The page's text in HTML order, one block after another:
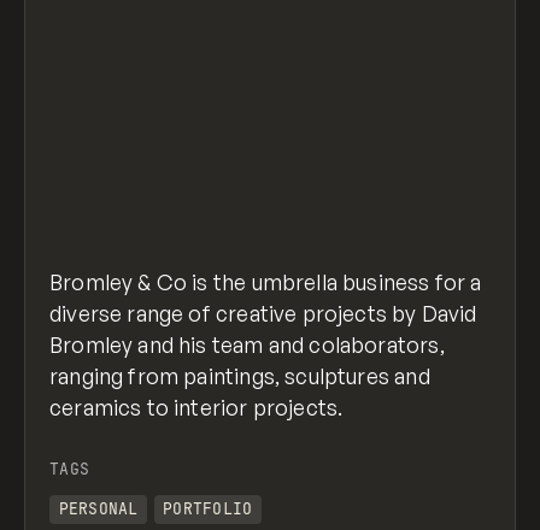
Bromley & Co is the umbrella business for a
diverse range of creative projects by David
Bromley and his team and colaborators,
ranging from paintings, sculptures and
ceramics to interior projects.
TAGS
PERSONAL
PORTFOLIO

Exercise brief:
If a line holds an image, leave the image out; retype everything else in the entries exactly.

Task answer:
The page's text in HTML order, one block after another:
Bromley & Co is the umbrella business for a
diverse range of creative projects by David
Bromley and his team and colaborators,
ranging from paintings, sculptures and
ceramics to interior projects.
TAGS
PERSONAL
PORTFOLIO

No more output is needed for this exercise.